▸ **What to do**:
For the data below, give again exactly the lines from the one containing "Posterior predictive distributions" through the one containing "Dakota. Lines indicate", both ends included, and no others.

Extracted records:
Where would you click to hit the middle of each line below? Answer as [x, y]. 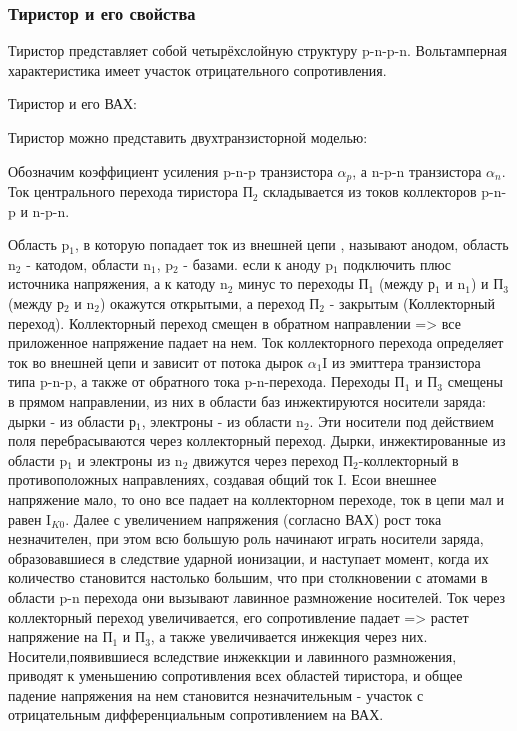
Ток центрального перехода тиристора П [130, 191]
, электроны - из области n [222, 420]
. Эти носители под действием [401, 420]
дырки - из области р [72, 420]
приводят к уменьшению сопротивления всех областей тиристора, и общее [235, 675]
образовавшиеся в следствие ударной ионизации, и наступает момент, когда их [248, 557]
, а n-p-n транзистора [417, 170]
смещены [475, 381]
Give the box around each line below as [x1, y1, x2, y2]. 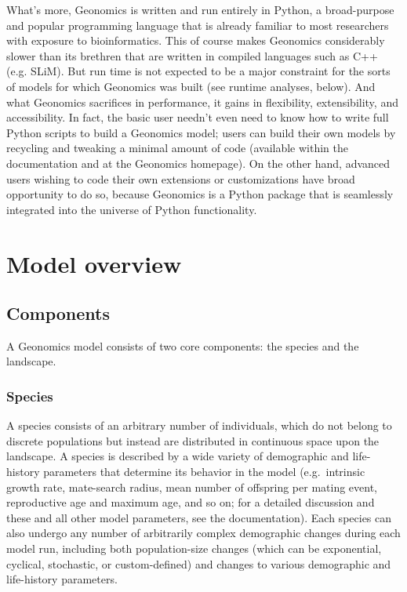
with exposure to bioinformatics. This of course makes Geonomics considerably [6, 32, 385, 49]
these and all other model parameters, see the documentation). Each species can [6, 509, 392, 525]
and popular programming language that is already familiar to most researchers [6, 16, 389, 33]
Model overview [6, 247, 182, 279]
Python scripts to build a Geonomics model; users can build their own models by [6, 124, 396, 140]
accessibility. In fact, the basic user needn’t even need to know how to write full [6, 109, 389, 125]
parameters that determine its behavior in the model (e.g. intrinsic [43, 463, 365, 480]
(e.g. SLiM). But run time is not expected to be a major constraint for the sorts [6, 63, 391, 79]
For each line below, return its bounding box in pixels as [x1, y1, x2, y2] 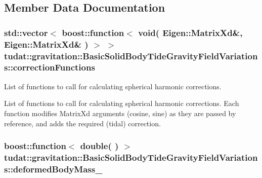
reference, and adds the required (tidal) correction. [4, 118, 161, 128]
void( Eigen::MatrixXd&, [138, 26, 243, 39]
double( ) [80, 139, 119, 152]
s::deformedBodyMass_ [4, 162, 103, 175]
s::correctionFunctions [4, 61, 95, 74]
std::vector [4, 26, 48, 39]
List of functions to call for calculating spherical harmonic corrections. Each [4, 98, 239, 109]
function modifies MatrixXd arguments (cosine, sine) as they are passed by [4, 108, 236, 118]
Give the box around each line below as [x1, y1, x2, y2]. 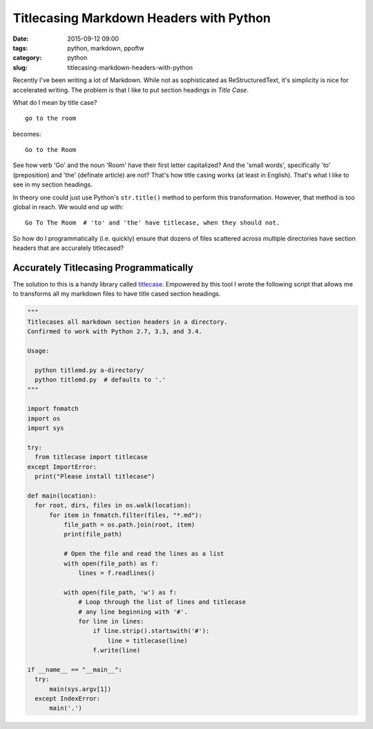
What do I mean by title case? [12, 98, 97, 106]
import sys [27, 425, 64, 432]
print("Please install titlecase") [35, 473, 155, 480]
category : [12, 54, 42, 62]
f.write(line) [93, 646, 141, 654]
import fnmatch [27, 405, 79, 413]
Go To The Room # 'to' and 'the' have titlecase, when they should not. [25, 219, 280, 227]
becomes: [12, 130, 41, 138]
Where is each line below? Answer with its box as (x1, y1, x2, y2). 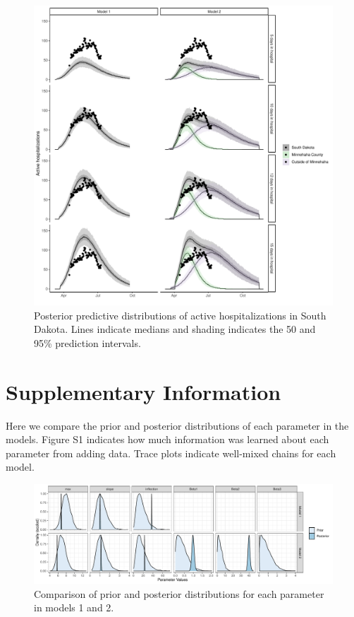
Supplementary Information (6, 377, 281, 406)
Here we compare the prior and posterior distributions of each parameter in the (6, 418, 349, 433)
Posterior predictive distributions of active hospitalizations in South (34, 307, 326, 322)
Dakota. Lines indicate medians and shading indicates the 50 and (34, 322, 316, 336)
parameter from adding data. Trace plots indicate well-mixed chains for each (6, 445, 336, 460)
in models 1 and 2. (34, 600, 114, 615)
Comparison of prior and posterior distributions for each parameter (34, 586, 324, 601)
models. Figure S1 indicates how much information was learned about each (6, 432, 329, 447)
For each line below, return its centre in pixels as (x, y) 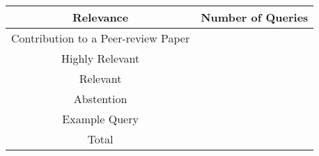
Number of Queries (255, 17)
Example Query (100, 119)
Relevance (100, 17)
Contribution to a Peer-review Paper (101, 38)
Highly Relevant (100, 58)
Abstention (100, 99)
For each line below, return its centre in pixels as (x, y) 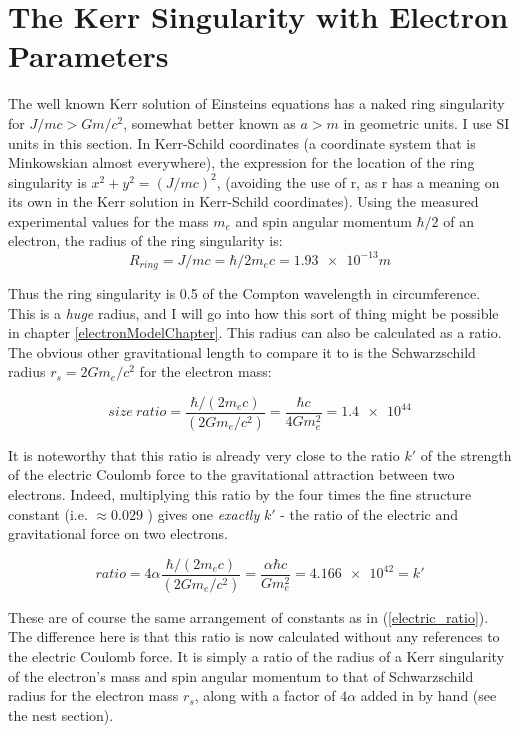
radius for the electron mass (93, 695)
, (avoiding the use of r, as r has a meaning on (358, 181)
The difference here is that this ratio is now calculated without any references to (254, 636)
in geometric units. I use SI (426, 122)
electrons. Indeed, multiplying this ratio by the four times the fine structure (240, 494)
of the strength (466, 454)
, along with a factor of (265, 695)
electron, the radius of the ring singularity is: (145, 240)
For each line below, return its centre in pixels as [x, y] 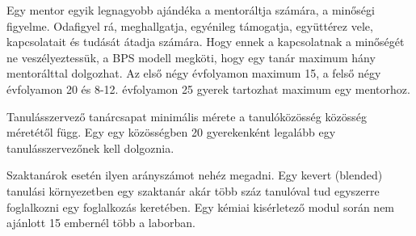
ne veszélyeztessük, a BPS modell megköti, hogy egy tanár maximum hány [191, 57]
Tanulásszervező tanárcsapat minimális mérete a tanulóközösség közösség [187, 116]
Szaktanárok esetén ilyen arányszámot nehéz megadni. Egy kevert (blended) [195, 175]
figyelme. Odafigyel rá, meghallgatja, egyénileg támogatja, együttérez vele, [190, 25]
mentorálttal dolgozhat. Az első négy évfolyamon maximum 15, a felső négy [194, 73]
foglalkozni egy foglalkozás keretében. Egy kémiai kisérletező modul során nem [201, 206]
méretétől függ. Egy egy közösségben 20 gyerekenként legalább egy [171, 132]
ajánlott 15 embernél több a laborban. [101, 223]
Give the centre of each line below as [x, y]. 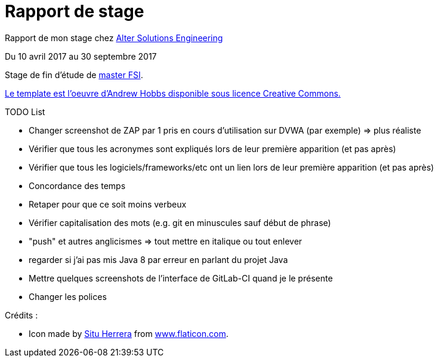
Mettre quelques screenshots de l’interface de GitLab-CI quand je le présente [181, 278]
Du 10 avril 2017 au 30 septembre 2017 [81, 56]
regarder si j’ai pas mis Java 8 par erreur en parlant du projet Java [158, 259]
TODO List [25, 112]
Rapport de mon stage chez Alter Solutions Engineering [114, 38]
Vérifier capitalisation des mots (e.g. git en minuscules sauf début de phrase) [180, 222]
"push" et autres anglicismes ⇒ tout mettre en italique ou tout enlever [166, 241]
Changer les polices [68, 296]
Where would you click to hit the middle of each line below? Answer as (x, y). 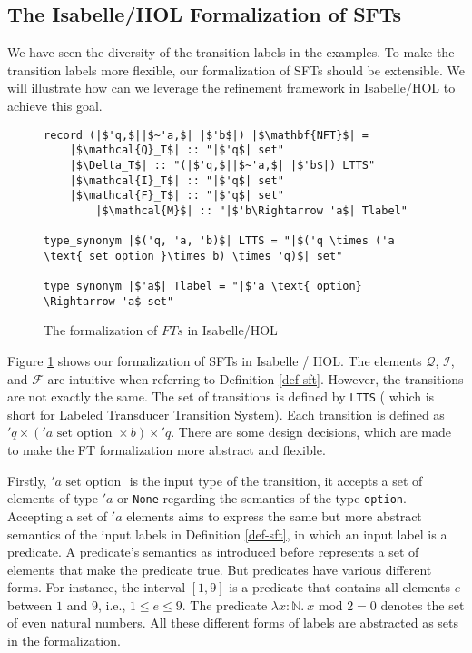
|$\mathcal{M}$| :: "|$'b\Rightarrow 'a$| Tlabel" (251, 210)
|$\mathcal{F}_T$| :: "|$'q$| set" (177, 196)
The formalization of (101, 330)
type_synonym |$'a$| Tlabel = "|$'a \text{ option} (203, 287)
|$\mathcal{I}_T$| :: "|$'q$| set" (177, 180)
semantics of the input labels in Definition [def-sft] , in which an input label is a (227, 534)
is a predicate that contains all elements (339, 587)
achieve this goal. (55, 105)
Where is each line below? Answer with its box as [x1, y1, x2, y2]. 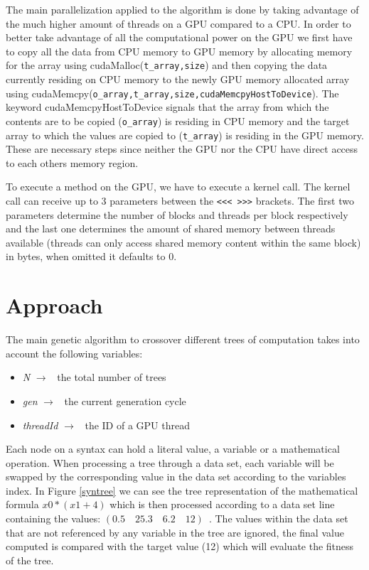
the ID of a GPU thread [85, 417, 190, 432]
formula [6, 497, 39, 512]
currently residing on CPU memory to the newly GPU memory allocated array [6, 72, 350, 87]
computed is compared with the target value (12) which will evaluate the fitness [6, 539, 354, 554]
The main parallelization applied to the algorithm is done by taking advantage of [6, 2, 359, 16]
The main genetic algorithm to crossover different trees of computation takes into [6, 332, 360, 347]
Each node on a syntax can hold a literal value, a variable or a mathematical [6, 441, 340, 456]
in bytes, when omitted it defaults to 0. [6, 249, 177, 264]
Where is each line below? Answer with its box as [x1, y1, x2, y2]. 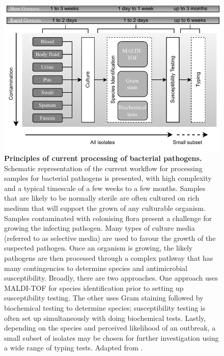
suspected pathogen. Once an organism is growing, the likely [4, 242, 193, 253]
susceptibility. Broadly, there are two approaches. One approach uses [4, 272, 218, 283]
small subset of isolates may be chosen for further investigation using [4, 332, 219, 343]
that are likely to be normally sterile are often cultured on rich [4, 193, 200, 203]
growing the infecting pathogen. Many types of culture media [4, 223, 195, 233]
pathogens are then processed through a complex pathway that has [4, 252, 213, 263]
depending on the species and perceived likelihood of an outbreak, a [4, 322, 216, 333]
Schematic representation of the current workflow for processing [4, 162, 203, 173]
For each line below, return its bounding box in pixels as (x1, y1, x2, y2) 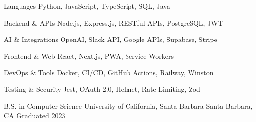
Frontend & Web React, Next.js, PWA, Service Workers (4, 50, 174, 61)
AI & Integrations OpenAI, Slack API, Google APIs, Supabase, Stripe (4, 34, 217, 44)
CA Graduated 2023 (4, 110, 65, 121)
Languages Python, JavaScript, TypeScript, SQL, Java (4, 1, 170, 11)
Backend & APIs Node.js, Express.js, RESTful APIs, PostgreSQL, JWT (4, 17, 223, 28)
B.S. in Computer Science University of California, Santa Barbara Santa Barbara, (4, 100, 253, 111)
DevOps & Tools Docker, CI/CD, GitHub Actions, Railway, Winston (4, 67, 214, 78)
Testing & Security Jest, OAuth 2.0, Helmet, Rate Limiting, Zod (4, 83, 200, 94)
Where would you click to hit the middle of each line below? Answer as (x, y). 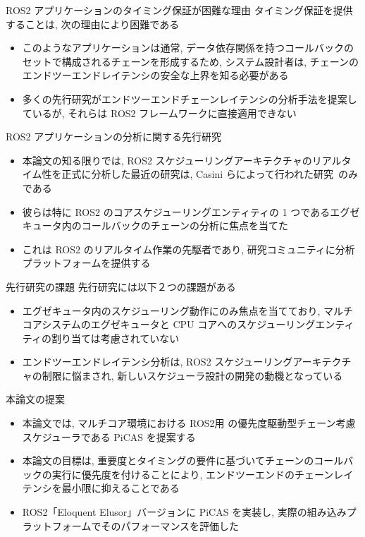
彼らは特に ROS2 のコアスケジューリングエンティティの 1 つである (176, 211)
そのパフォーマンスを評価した (170, 525)
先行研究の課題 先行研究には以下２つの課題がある (121, 286)
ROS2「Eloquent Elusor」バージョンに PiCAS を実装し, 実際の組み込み (184, 512)
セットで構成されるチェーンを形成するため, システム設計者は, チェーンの (191, 61)
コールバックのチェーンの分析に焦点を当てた (185, 225)
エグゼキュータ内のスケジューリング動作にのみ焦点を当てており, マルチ (187, 310)
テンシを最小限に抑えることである (101, 488)
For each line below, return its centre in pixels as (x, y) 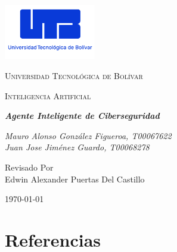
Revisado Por (29, 167)
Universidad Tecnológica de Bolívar (74, 75)
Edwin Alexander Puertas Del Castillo (75, 179)
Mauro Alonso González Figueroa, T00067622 (88, 135)
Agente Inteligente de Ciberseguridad (82, 116)
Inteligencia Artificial (48, 95)
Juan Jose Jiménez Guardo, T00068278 (77, 147)
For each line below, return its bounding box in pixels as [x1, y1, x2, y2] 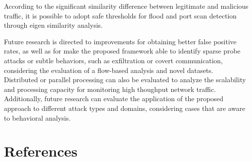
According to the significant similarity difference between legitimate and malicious [4, 1, 249, 11]
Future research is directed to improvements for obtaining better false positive [4, 36, 237, 46]
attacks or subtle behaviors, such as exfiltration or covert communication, [4, 55, 223, 65]
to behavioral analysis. [4, 112, 71, 123]
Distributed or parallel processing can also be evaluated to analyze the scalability [4, 74, 246, 85]
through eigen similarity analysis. [4, 20, 103, 30]
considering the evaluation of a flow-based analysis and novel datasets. [4, 65, 214, 75]
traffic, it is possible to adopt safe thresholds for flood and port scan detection [4, 10, 237, 20]
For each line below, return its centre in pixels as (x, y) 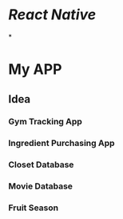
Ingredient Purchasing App (61, 144)
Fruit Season (33, 208)
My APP (35, 69)
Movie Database (41, 186)
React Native (52, 15)
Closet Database (41, 164)
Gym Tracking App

▸ **Response box**:
Posterior predictive distributions of active hospitalizations in South (34, 307, 326, 322)
Dakota. Lines indicate medians and shading indicates the 50 and (34, 322, 316, 336)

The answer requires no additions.